Thanks a bunch! Coming from a Jedi Master lure maker like yourself that's a huge compliment!!! Some of these are a bit crude, but the only ones I really want to impress are the walleye.
These are the first ones I've made with the powder paint, so they can only get better as I go. I will eventually pick up an airbrush and get really creative with some finishes.


----------



## plugman (Jul 15, 2008)

All Eyes, Do you use the spoons for jigging or casting? They're sweet work. I have a feeling that they'ed work in saltwater, too.


----------



## All Eyes (Jul 28, 2004)

plugman said:


> All Eyes, Do you use the spoons for jigging or casting? They're sweet work. I have a feeling that they'ed work in saltwater, too.

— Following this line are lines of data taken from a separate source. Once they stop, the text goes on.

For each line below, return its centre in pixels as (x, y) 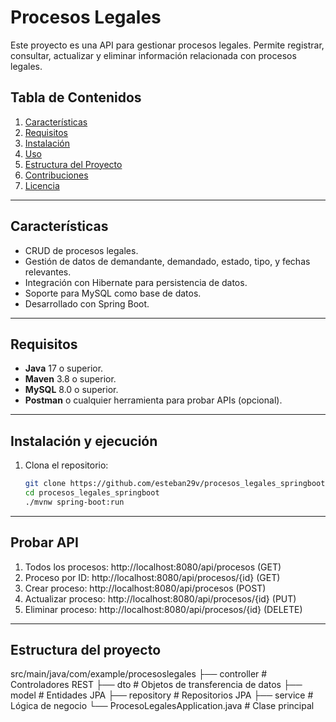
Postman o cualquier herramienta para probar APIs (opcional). (153, 400)
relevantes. (48, 272)
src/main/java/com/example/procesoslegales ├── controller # (139, 674)
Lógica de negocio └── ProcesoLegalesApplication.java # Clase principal (162, 706)
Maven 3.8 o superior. (70, 379)
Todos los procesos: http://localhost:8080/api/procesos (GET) (153, 567)
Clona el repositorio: (66, 465)
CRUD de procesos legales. (81, 250)
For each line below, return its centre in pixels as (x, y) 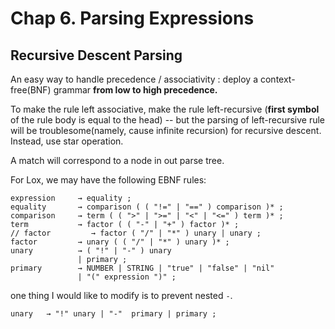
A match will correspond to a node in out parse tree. (117, 160)
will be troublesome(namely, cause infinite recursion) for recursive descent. (166, 130)
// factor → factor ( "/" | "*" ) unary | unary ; (136, 233)
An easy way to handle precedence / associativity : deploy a (134, 79)
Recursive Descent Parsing (96, 55)
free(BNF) (31, 90)
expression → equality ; (71, 198)
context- (277, 79)

Thanks! The spoons will catch fish either way. I do a lot of vertical jigging with them and also like to cast and hop/swim them back close to bottom. Super slow trolling or drifting edges or structure is my favorite method. If you commit enough time on the water with a 1/2 oz. Hopkins No=Equal Spoon in gold you will see what I mean. It's actually kinda hard to fish them wrong. For a stupid little piece of metal, they sure put fish in the boat. No need to tip them with anything, although a minnow head or tiny piece of crawler can't hurt. As long as it doesn't hinder the action as the spoon drops. They kick out and kinda swoop to one side on the fall. That's when they get bit. Crappie and bass hit them a lot while I'm reeling in fast sometimes right by the boat.


----------



## OHBMQUINN (Sep 11, 2007)

Pretty aussom I have used jigging spoond at erie for small mouth pretty simple really and yes they will put fish in the boat nice build great lures


----------